Improving the therapeutic window of anticancer agents by β-cyclodextrin encapsulation: Experimental and theoretical insights

Abstract

3-Nitro-2H-chromene derivatives exhibit promising anticancer activities, but their clinical translation is hindered by poor aqueous solubility. Herein, we report a cyclodextrin complexation strategy to improve the solubility and therapeutic efficacy of 8-methoxy-2-(4-methoxy phenyl)-3-nitro-2H-chromene (MNC), a potent anticancer agent. Solid inclusion complexes of MNC: β-cyclodextrin (β-CD) were synthesized by co-precipitation and kneading methods, and comprehensively characterized using UV–vis, Fluorescence, Fourier Transform Infrared (FT-IR), Differential scanning calorimetry (DSC), X-ray diffraction (XRD), Scanning electron microscope (SEM), 1H NMR, and mass spectrometric techniques. A 1:1 host–guest stoichiometry was verified by phase solubility and UV–Vis spectroscopic studies. β-CD complexation remarkably enhanced the aqueous solubility of hydrophobic MNC. Cytotoxicity evaluation against different human cancer cell lines such as breast cancer (MCF-7, MDA-MB-231), lung cancer (A549), and liver cancer (HepG2) demonstrated superior anticancer activity of the co-precipitated MNC: β-CD complex compared to free MNC and the chemotherapeutic 5-fluorouracil.
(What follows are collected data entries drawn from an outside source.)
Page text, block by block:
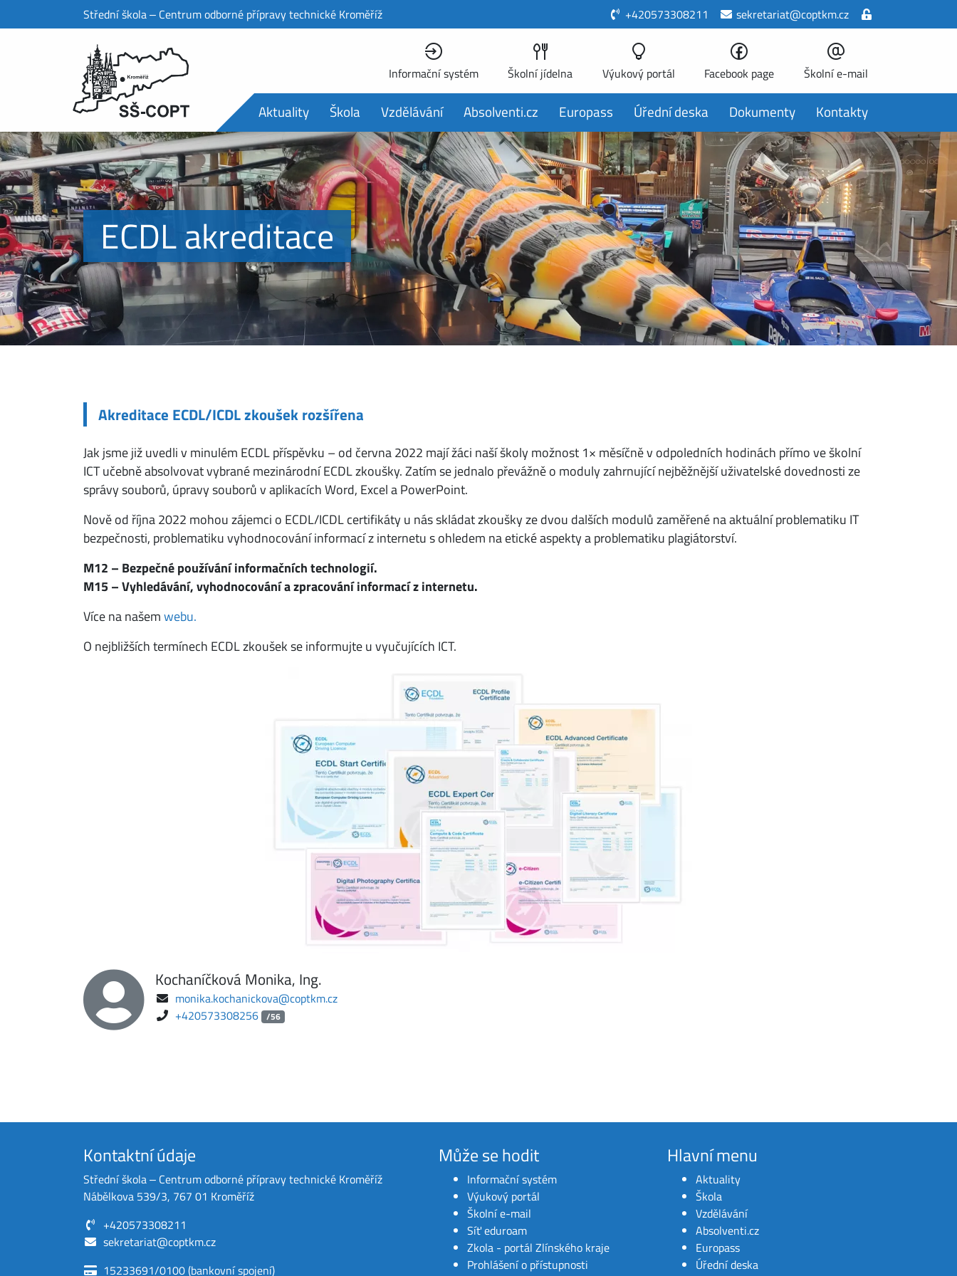
Střední škola ‒ Centrum odborné přípravy technické Kroměříž +420573308211 sekretariat@coptkm.cz
Informační systém Školní jídelna Výukový portál Facebook page Školní e-mail
Aktuality Škola Vzdělávání Absolventi.cz Europass Úřední deska Dokumenty Kontakty
ECDL akreditace
Akreditace ECDL/ICDL zkoušek rozšířena
Jak jsme již uvedli v minulém ECDL příspěvku – od června 2022 mají žáci naší školy možnost 1× měsíčně v odpoledních hodinách přímo ve školní
ICT učebně absolvovat vybrané mezinárodní ECDL zkoušky. Zatím se jednalo převážně o moduly zahrnující nejběžnější uživatelské dovednosti ze
správy souborů, úpravy souborů v aplikacích Word, Excel a PowerPoint.
Nově od října 2022 mohou zájemci o ECDL/ICDL certifikáty u nás skládat zkoušky ze dvou dalších modulů zaměřené na aktuální problematiku IT
bezpečnosti, problematiku vyhodnocování informací z internetu s ohledem na etické aspekty a problematiku plagiátorství.
M12 – Bezpečné používání informačních technologií.
M15 – Vyhledávání, vyhodnocování a zpracování informací z internetu.
Více na našemwebu.
O nejbližších termínech ECDL zkoušek se informujte u vyučujících ICT.
Kochaníčková Monika, Ing.
monika.kochanickova@coptkm.cz
+420573308256 /56
Kontaktní údaje
Střední škola ‒ Centrum odborné přípravy technické Kroměříž
Nábělkova 539/3, 767 01 Kroměříž
+420573308211
sekretariat@coptkm.cz
15233691/0100 (bankovní spojení)
Může se hodit
Informační systém
Výukový portál
Školní e-mail
Síť eduroam
Zkola - portál Zlínského kraje
Prohlášení o přístupnosti
Hlavní menu
Aktuality
Škola
Vzdělávání
Absolventi.cz
Europass
Úřední deska

Although the host–guest interaction energy obtained from molecular docking was modest (−5.1 kcal/mol), it facilitated effective MNC encapsulation and delivery by β-CD. Density functional theory (DFT) calculations provided further insights into the inclusion phenomenon. This cyclodextrin complexation approach paves the way for developing an effective MNC formulation with improved bioavailability and anticancer therapeutic efficacy.